Joseph Raich is also a real estate developer and an investor in addition to working at the center. He had offices there until it closed after a raid by law enforcement authorities Feb. 27. (A satellite clinic in Palm Beach Gardens remained open.) The investigation, led in part by the Albany County district attorney because of tough drug laws in New York, is focusing on distributors of the drugs and the doctors who falsify prescriptions, not on users. So far, 13 people have been charged.
Authorities, acting under a sealed search warrant, seized steroids, growth hormone, syringes and business records, including Mr. Raich’s tax records, during the search of the rejuvenation center offices, according to a receipt of the items seized in the search that was filed with the court.
From Mr. Raich’s desk specifically, they reported seizing 13 Genotropin MiniQuicks, a growth hormone in a cartridge designed for easy attachment to needles to inject; one Norditropin growth hormone product made by Norvo Nordisk that advertises the ability to remain potent without being refrigerated; and one full bottle of Ultratest 250, a combination of anabolic steroids.
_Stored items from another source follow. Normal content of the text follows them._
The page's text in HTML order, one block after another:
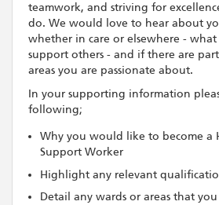
teamwork, and striving for
do. We would love to hear about
whether in care or elsewhere - what
support others - and if there are
areas you are passionate about.
In your supporting information
following;
Why you would like to become a
Support Worker
Highlight any relevant
Detail any wards or areas that
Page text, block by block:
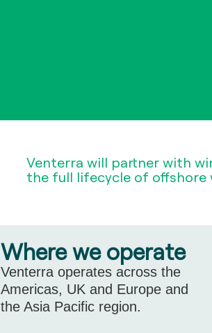
Venterra will partner with
the full lifecycle of offshore
Where we operate
Venterra operates across the
Americas, UK and Europe and
the Asia Pacific region.
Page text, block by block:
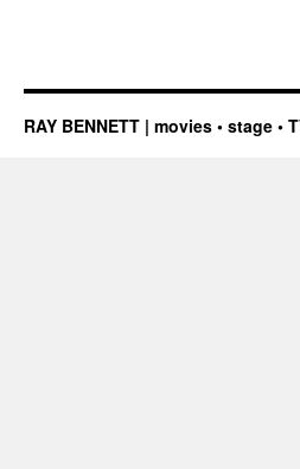
RAY BENNETT | movies • stage •
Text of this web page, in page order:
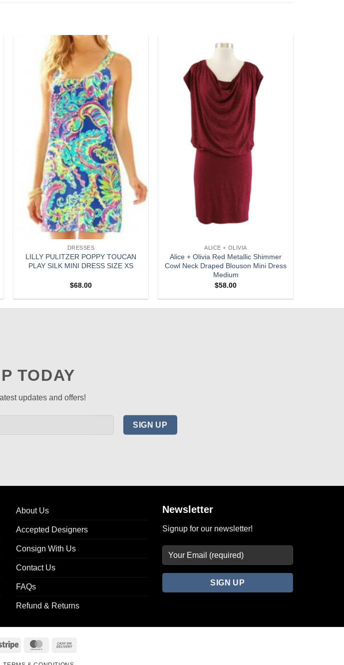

Mr. Raich’s office had also been used as headquarters of the Wrestling Club of the Palm Beaches Inc., a nonprofit group that promotes youth wrestling. Mr. Raich was a co-founder of the club with high school coaches and others in March 2003. It is listed on the Florida Amateur Wrestling Association’s Web site as a chartered club of USA Wrestling. The wrestling association describes itself as the official organization representing USA Wrestling in Florida.
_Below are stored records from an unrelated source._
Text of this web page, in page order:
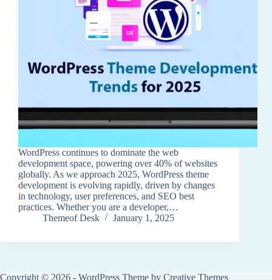
WordPress continues to dominate the web
development space, powering over 40% of websites
globally. As we approach 2025, WordPress theme
development is evolving rapidly, driven by changes
in technology, user preferences, and SEO best
practices. Whether you are a developer,…
Themeof Desk
January 1, 2025
Copyright © 2026 - WordPress Theme by Creative Themes
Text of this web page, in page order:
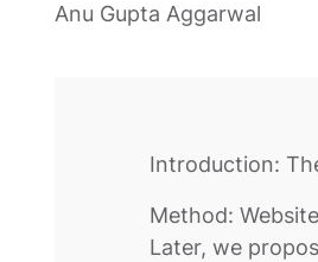
Anu Gupta Aggarwal
Introduction:
Method:
Later, we

Robert Kamperman, an association board member, said that Mr. Raich had not been involved with the group for more than two years.
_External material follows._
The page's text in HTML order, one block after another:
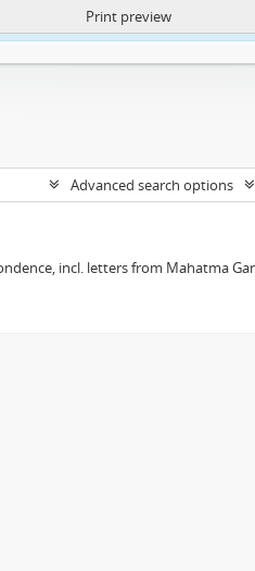
https://atom.lib.uct.ac.za/index.php/
Print preview
Advanced search options
incl. letters from Mahatma

Mr. Raich listed his e-mail address as firstname.lastname@example.org in a listing for the Wrestling Club of the Palm Beaches on a Web directory kept by the Florida Amateur Wrestling Association. He identified himself as the head coach of the wrestling club.
Also part of the same complex of offices is a company called RXHGH Inc., which was founded in April 2003 by Mr. Raich along with Glen Stefanos, who is also the president of the rejuvenation center. (His name was spelled Stefanos in criminal filings but Stephanos in business filings.)
Mr. Stefanos; his brother George Stefanos; and the center’s medical director, Dr. Robert Carlson, were charged Monday in Albany County with seven counts of criminal sale of prescriptions and controlled substances. They all pleaded not guilty.
Dr. Carlson’s criminal defense lawyer, Charles R. Holloman of Ocala, Fla., said Dr. Carlson did nothing intentionally wrong and had been advised that his prescribing practices were legal.
Other tenants in the office building said the rejuvenation center was raided by federal agents about one year ago, but reopened the next day.
Steroids and human growth hormone are widely used by body builders and other athletes seeking a chemical boost in strength and power. Their side effects may include joint pain, diabetes and increased risk of cancer. They are illegal without a prescription. The drugs are also increasingly promoted as a cure for a host of age-related ills, although distributing or prescribing them that way is illegal.
A posting on Craigslist in Miami on Feb. 16 had a title of “Human Growth Hormone — The Fountain of Youth Is Available to You,” and a listing of Brianna Raich. She included her e-mail address and identified herself as an assistant sales representative for Palm Beach Rejuvenation Center. It is unclear what her relationship is to Joseph Raich.
Brianna Raich, 20, did not respond to e-mail and telephone messages.